Так получалось само собой и совершенно естественно – едва встретившись, они начинали вгрызаться в дебри. Порой они настолько утомляли друг друга, что не встречались потом неделями.

Никита молчал. Эля решила, что он поражен ее мудростью.

– «Дружба – любовь без крыльев», – сказал Байрон. Тогда где наши крылья? И почему, не испытывая к тебе физического влечения, я не могу представить, что ты исчезнешь из моей жизни, как растворялись прошлые друзья. Это всегда тяжело, но с тобой я просто боюсь подумать об этом.

– Ты еще такой ребенок, – жалостливо и нежно ответил окончательно разморенный Никита. Ему нравилось, что говорила его собеседница, но он едва ли вникал в подслойную суть ее слов, сосредоточившись на собственном благоденствии и ощущении сытости. Они были словно окутаны каким-то вкусно пахнущим бульоном. Ему уже не хотелось тратить калории на размышления.

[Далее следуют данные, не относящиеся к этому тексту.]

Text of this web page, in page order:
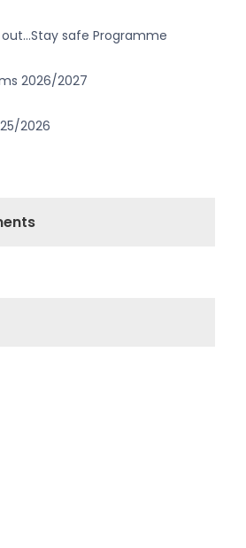
out…Stay safe Programme
2026/2027
2026
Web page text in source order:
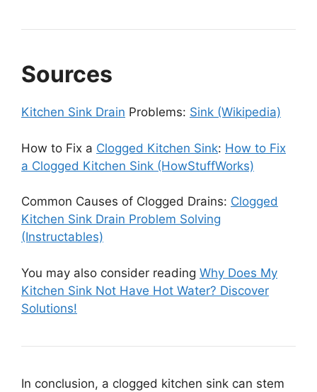
Sources
Kitchen Sink Drain Problems: Sink (Wikipedia)
How to Fix a Clogged Kitchen Sink: How to Fix
a Clogged Kitchen Sink (HowStuffWorks)
Common Causes of Clogged Drains: Clogged
Kitchen Sink Drain Problem Solving
(Instructables)
You may also consider reading Why Does My
Kitchen Sink Not Have Hot Water? Discover
Solutions!
In conclusion, a clogged kitchen sink can stem
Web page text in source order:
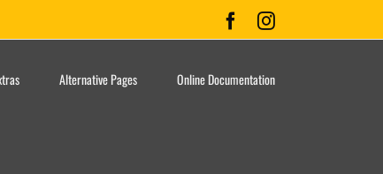
FacebookInstagram
Alternative Pages Online Documentation
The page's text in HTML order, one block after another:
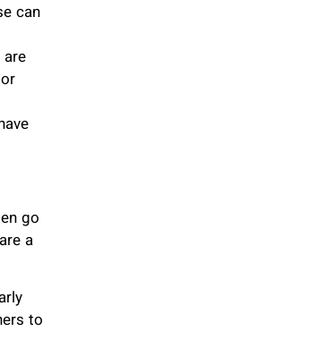
can
go
a
to
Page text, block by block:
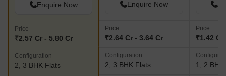
Enquire Now
Price
₹2.57 Cr - 5.80 Cr
Configuration
2, 3 BHK Flats
Enquire Now
Price
₹2.64 Cr - 3.64 Cr
Configuration
2, 3 BHK Flats
Price
₹1.42 Cr
1, 2 BHK
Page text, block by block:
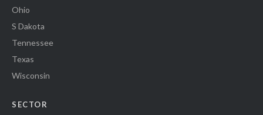
Ohio
S Dakota
Tennessee
Texas
Wisconsin
SECTOR
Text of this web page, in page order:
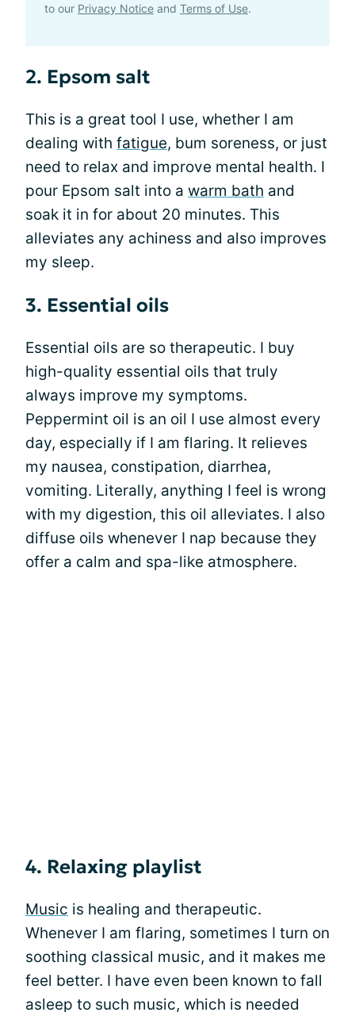
to our Privacy Notice and Terms of Use.
2. Epsom salt
This is a great tool I use, whether I am
dealing with fatigue, bum soreness, or just
need to relax and improve mental health. I
pour Epsom salt into a warm bath and
soak it in for about 20 minutes. This
alleviates any achiness and also improves
my sleep.
3. Essential oils
Essential oils are so therapeutic. I buy
high-quality essential oils that truly
always improve my symptoms.
Peppermint oil is an oil I use almost every
day, especially if I am flaring. It relieves
my nausea, constipation, diarrhea,
vomiting. Literally, anything I feel is wrong
with my digestion, this oil alleviates. I also
diffuse oils whenever I nap because they
offer a calm and spa-like atmosphere.
4. Relaxing playlist
Music is healing and therapeutic.
Whenever I am flaring, sometimes I turn on
soothing classical music, and it makes me
feel better. I have even been known to fall
asleep to such music, which is needed
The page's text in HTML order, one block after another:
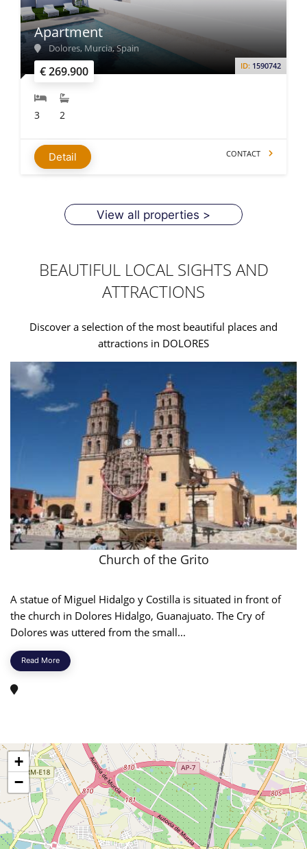
€ 269.900 ID: 1590742
Apartment
Dolores, Murcia, Spain
3 2
Detail CONTACT
View all properties >
BEAUTIFUL LOCAL SIGHTS AND
ATTRACTIONS
Discover a selection of the most beautiful places and
attractions in DOLORES
Church of the Grito
A statue of Miguel Hidalgo y Costilla is situated in front of
the church in Dolores Hidalgo, Guanajuato. The Cry of
Dolores was uttered from the small...
Read More
+
−
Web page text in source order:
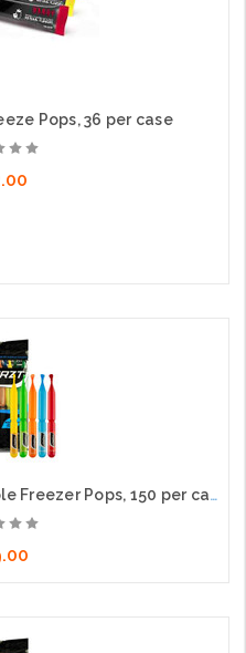
Pops, 36 per case
THORZT™ Sugar Free Icy Pole Freezer Pops, 150 per case
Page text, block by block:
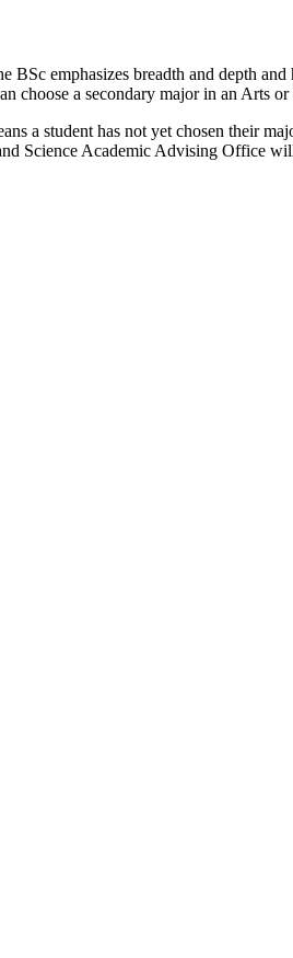
emphasizes breadth and depth
choose a secondary major in an Arts
a student has not yet chosen their
Science Academic Advising Office
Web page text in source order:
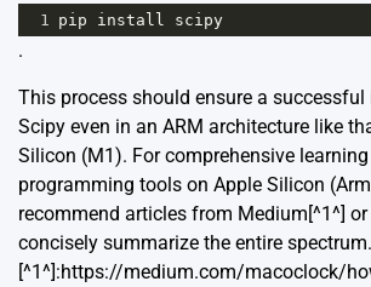
1 pip install scipy
.
This process should ensure a
Scipy even in an ARM architecture like
Silicon (M1). For comprehensive
programming tools on Apple Silicon
recommend articles from Medium[^1^]
concisely summarize the entire spectrum.
[^1^]:https://medium.com/macoclock/
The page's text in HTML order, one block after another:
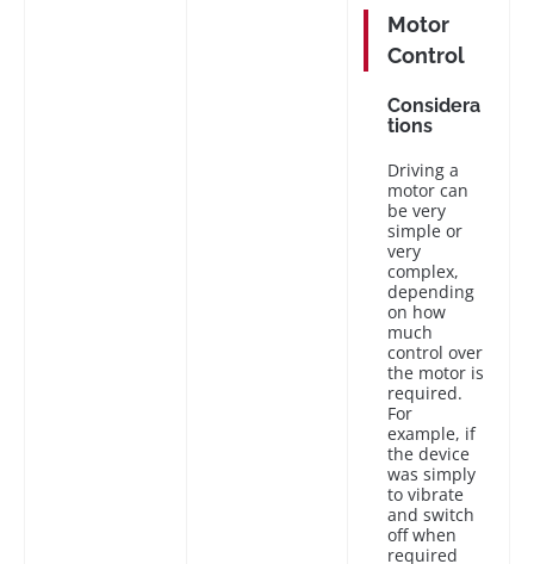
Motor
Control
Considera
tions
Driving a
motor can
be very
simple or
very
complex,
depending
on how
much
control over
the motor is
required.
For
example, if
the device
was simply
to vibrate
and switch
off when
required
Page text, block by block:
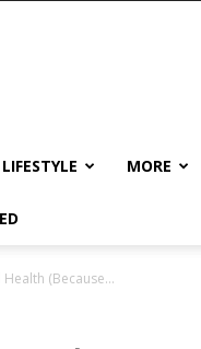
LIFESTYLE MORE
(Because...
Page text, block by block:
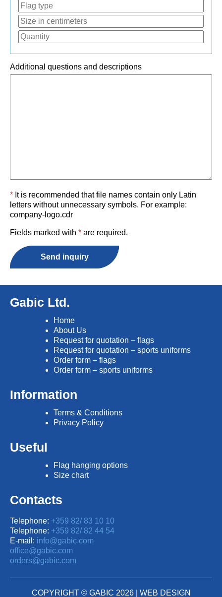
Additional questions and descriptions
* It is recommended that file names contain only Latin
letters without unnecessary symbols. For example:
company-logo.cdr
Fields marked with * are required.
Send inquiry
Gabic Ltd.
Home
About Us
Request for quotation – flags
Request for quotation – sports uniforms
Order form – flags
Order form – sports uniforms
Information
Terms & Conditions
Privacy Policy
Useful
Flag hanging options
Size chart
Contacts
Telephone: +359 82/ 83 10 10
Telephone: +359 82/ 82 44 54
E-mail: info@gabic.com
office@gabic.com
orders@gabic.com
COPYRIGHT © GABIC 2026 | WEB DESIGN
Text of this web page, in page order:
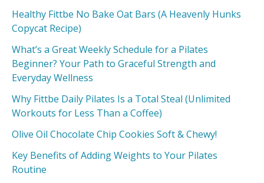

– Почему? Потому что не могу сказать, что любовь важнее дружбы? Я не верю в это. Ты используешь этот снисходительный тон, которым так хорошо владеют мужчины, особенно когда они беспомощны, совершенно не по делу. Мне странно, когда влюбленные забывают друзей. А если и не забывают, уделяют им гораздо меньше внимания. А тебе стоило бы поменьше думать, что ты какой-то путеводитель для меня, намного взрослее.

– Ты точно ребенок… Рассуждаешь как герой приключенческой повести, причем мальчишка. Святые идеалы… до первой любви. Стоит по-настоящему полюбить, вопросы отпадут сами собой. Пока человек еще не разбужен, он может говорить такую… наивность.

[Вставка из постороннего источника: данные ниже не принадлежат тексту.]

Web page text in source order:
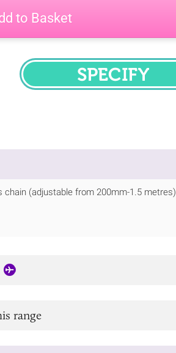
to Basket
SPECIFY
chain (adjustable from 200mm-1.5 metres)
range
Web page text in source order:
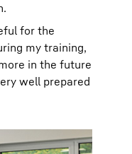
for the
my training,
in the future
well prepared
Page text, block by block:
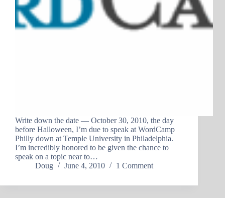
Write down the date — October 30, 2010, the day
before Halloween, I’m due to speak at WordCamp
Philly down at Temple University in Philadelphia.
I’m incredibly honored to be given the chance to
speak on a topic near to…
Doug
June 4, 2010 1 Comment
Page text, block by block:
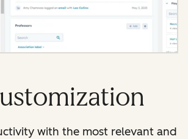
with the most relevant and
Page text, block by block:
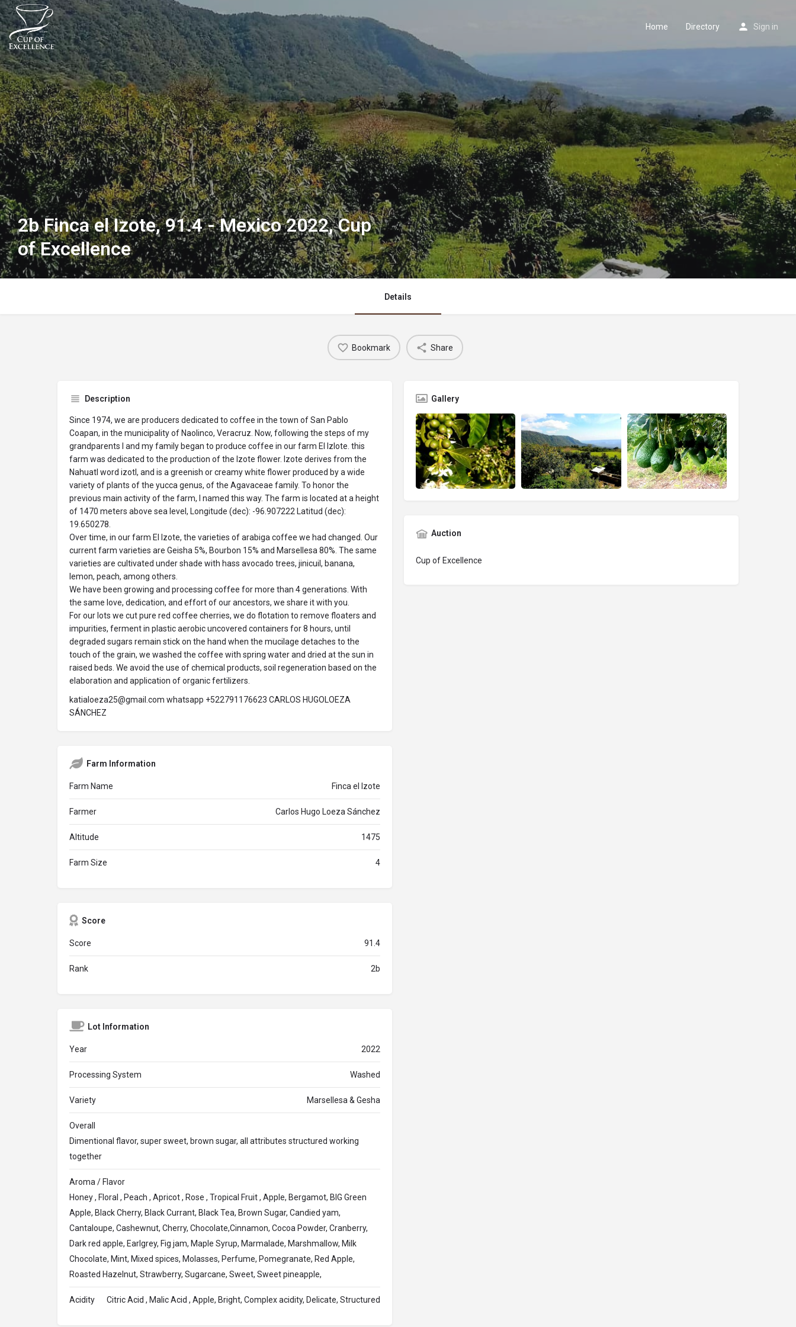
Home Directory Sign in
2b Finca el Izote, 91.4 - Mexico 2022, Cup
of Excellence
Details
Bookmark Share
Description
Since 1974, we are producers dedicated to coffee in the town of San Pablo
Coapan, in the municipality of Naolinco, Veracruz. Now, following the steps of my
grandparents I and my family began to produce coffee in our farm El Izlote. this
farm was dedicated to the production of the Izote flower. Izote derives from the
Nahuatl word izotl, and is a greenish or creamy white flower produced by a wide
variety of plants of the yucca genus, of the Agavaceae family. To honor the
previous main activity of the farm, I named this way. The farm is located at a height
of 1470 meters above sea level, Longitude (dec): -96.907222 Latitud (dec):
19.650278.
Over time, in our farm El Izote, the varieties of arabiga coffee we had changed. Our
current farm varieties are Geisha 5%, Bourbon 15% and Marsellesa 80%. The same
varieties are cultivated under shade with hass avocado trees, jinicuil, banana,
lemon, peach, among others.
We have been growing and processing coffee for more than 4 generations. With
the same love, dedication, and effort of our ancestors, we share it with you.
For our lots we cut pure red coffee cherries, we do flotation to remove floaters and
impurities, ferment in plastic aerobic uncovered containers for 8 hours, until
degraded sugars remain stick on the hand when the mucilage detaches to the
touch of the grain, we washed the coffee with spring water and dried at the sun in
raised beds. We avoid the use of chemical products, soil regeneration based on the
elaboration and application of organic fertilizers.
katialoeza25@gmail.com whatsapp +522791176623 CARLOS HUGOLOEZA
SÁNCHEZ
Farm Information
Farm Name Finca el Izote
Farmer Carlos Hugo Loeza Sánchez
Altitude 1475
Farm Size 4
Score
Score 91.4
Rank 2b
Lot Information
Year 2022
Processing System Washed
Variety Marsellesa & Gesha
Overall
Dimentional flavor, super sweet, brown sugar, all attributes structured working
together
Aroma / Flavor
Honey , Floral , Peach , Apricot , Rose , Tropical Fruit , Apple, Bergamot, BIG Green
Apple, Black Cherry, Black Currant, Black Tea, Brown Sugar, Candied yam,
Cantaloupe, Cashewnut, Cherry, Chocolate,Cinnamon, Cocoa Powder, Cranberry,
Dark red apple, Earlgrey, Fig jam, Maple Syrup, Marmalade, Marshmallow, Milk
Chocolate, Mint, Mixed spices, Molasses, Perfume, Pomegranate, Red Apple,
Roasted Hazelnut, Strawberry, Sugarcane, Sweet, Sweet pineapple,
Acidity Citric Acid , Malic Acid , Apple, Bright, Complex acidity, Delicate, Structured
Gallery
Auction
Cup of Excellence

– Дружба… – запальчиво попыталась возразить Эля.

– Дружба – всего лишь любовь без физического влечения. При ней человек никогда не станет настолько близок, что захочешь ложиться с ним спать и долго говорить без умолку под пестрым распределяющимся занавесками свете фонаря. Ну, если говорить о классических отношениях, а не о тех, что заводятся от скуки или ради физиологии. Но… никто не поймет тебя лучше концентрированного возлюбленного. Я не призываю бросать друзей из-за любви, это подло, но, когда переезжаешь в другой город с семьей, не особенно о них сожалеешь. Шлешь открытки, но жить можешь. А без любви попробуй… Как тяжело большинство переживает разводы, это же человек уже кожей стал тебе за годы, а тут такое… друзья не настолько, не так они близко, не так часто раскрываешь им душу. С ними, скорее, пляшешь по верхам, – Никита говорил это на автомате, поток свободно лился из него, словно давно передуманное, но только сейчас объединенное в отдельных словах.